------ Record extracts

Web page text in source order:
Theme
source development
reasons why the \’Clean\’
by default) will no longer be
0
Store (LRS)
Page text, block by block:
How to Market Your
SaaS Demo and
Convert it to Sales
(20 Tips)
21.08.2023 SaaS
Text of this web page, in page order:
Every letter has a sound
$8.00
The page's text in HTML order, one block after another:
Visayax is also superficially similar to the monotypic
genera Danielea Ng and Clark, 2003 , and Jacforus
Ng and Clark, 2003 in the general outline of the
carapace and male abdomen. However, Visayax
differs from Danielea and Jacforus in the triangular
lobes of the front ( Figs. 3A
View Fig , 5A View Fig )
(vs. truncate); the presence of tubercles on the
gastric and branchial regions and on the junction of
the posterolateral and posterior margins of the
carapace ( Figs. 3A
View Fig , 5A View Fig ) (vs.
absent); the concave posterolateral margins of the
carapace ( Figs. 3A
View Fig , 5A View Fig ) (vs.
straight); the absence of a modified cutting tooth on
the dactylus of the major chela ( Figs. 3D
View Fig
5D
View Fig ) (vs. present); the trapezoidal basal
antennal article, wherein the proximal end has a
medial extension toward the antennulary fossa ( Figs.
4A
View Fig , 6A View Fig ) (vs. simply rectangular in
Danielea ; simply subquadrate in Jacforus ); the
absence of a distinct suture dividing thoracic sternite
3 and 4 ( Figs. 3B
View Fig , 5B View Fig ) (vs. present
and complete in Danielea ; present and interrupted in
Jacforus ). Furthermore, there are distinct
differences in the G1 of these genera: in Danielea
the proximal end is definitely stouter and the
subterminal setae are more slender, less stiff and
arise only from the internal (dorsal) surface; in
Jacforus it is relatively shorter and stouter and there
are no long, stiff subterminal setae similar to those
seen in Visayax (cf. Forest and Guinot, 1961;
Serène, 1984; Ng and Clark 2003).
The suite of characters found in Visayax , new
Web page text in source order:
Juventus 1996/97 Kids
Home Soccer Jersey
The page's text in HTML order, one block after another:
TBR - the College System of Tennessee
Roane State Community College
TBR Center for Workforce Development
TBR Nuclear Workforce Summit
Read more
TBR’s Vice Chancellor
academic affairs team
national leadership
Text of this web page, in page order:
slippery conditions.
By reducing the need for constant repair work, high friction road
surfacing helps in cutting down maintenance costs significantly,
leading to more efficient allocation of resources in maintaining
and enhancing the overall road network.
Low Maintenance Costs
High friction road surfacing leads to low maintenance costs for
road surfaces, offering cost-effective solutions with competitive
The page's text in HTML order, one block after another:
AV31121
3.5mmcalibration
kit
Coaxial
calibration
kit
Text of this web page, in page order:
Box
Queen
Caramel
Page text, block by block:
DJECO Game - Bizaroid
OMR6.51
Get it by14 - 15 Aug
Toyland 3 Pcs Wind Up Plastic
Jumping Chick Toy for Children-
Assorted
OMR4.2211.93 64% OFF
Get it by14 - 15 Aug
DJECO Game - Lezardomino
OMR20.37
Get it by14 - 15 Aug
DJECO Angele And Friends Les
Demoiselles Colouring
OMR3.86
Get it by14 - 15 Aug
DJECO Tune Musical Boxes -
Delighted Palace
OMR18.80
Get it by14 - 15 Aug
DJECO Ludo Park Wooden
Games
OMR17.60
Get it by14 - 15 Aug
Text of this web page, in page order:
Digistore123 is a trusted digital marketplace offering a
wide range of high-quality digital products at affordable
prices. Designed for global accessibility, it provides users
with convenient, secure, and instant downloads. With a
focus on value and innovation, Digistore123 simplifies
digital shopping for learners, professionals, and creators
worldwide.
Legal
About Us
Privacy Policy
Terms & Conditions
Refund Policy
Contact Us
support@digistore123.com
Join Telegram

------------

#### Work to be completed:
Start with the first line. Please copy exactly each line of the listing through the one with "differences in the", including it.

#### Solution to this task:
Web page text in source order:
Theme
source development
reasons why the \’Clean\’
by default) will no longer be
0
Store (LRS)
Page text, block by block:
How to Market Your
SaaS Demo and
Convert it to Sales
(20 Tips)
21.08.2023 SaaS
Text of this web page, in page order:
Every letter has a sound
$8.00
The page's text in HTML order, one block after another:
Visayax is also superficially similar to the monotypic
genera Danielea Ng and Clark, 2003 , and Jacforus
Ng and Clark, 2003 in the general outline of the
carapace and male abdomen. However, Visayax
differs from Danielea and Jacforus in the triangular
lobes of the front ( Figs. 3A
View Fig , 5A View Fig )
(vs. truncate); the presence of tubercles on the
gastric and branchial regions and on the junction of
the posterolateral and posterior margins of the
carapace ( Figs. 3A
View Fig , 5A View Fig ) (vs.
absent); the concave posterolateral margins of the
carapace ( Figs. 3A
View Fig , 5A View Fig ) (vs.
straight); the absence of a modified cutting tooth on
the dactylus of the major chela ( Figs. 3D
View Fig
5D
View Fig ) (vs. present); the trapezoidal basal
antennal article, wherein the proximal end has a
medial extension toward the antennulary fossa ( Figs.
4A
View Fig , 6A View Fig ) (vs. simply rectangular in
Danielea ; simply subquadrate in Jacforus ); the
absence of a distinct suture dividing thoracic sternite
3 and 4 ( Figs. 3B
View Fig , 5B View Fig ) (vs. present
and complete in Danielea ; present and interrupted in
Jacforus ). Furthermore, there are distinct
differences in the G1 of these genera: in Danielea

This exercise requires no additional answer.